Give back, unchanged, the lines from the one containing "SPFx Studio [86, 268, 162, 284]" to the end of the listing, inclusive of both.

Input records –
+ + +

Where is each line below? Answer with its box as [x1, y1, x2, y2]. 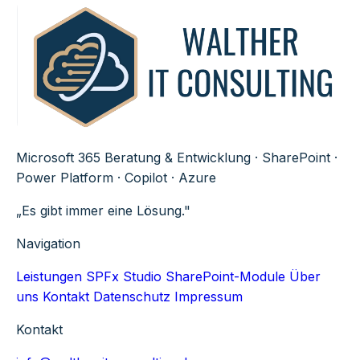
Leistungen [16, 268, 82, 284]
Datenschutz [93, 288, 170, 305]
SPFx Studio [86, 268, 162, 284]
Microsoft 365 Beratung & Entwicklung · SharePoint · [16, 149, 337, 166]
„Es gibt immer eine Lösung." [16, 202, 190, 219]
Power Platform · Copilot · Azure [16, 169, 216, 186]
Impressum [174, 288, 243, 305]
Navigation [16, 235, 80, 252]

+ + +

Worked solution –
SPFx Studio [86, 268, 162, 284]
Microsoft 365 Beratung & Entwicklung · SharePoint · [16, 149, 337, 166]
„Es gibt immer eine Lösung." [16, 202, 190, 219]
Power Platform · Copilot · Azure [16, 169, 216, 186]
Impressum [174, 288, 243, 305]
Navigation [16, 235, 80, 252]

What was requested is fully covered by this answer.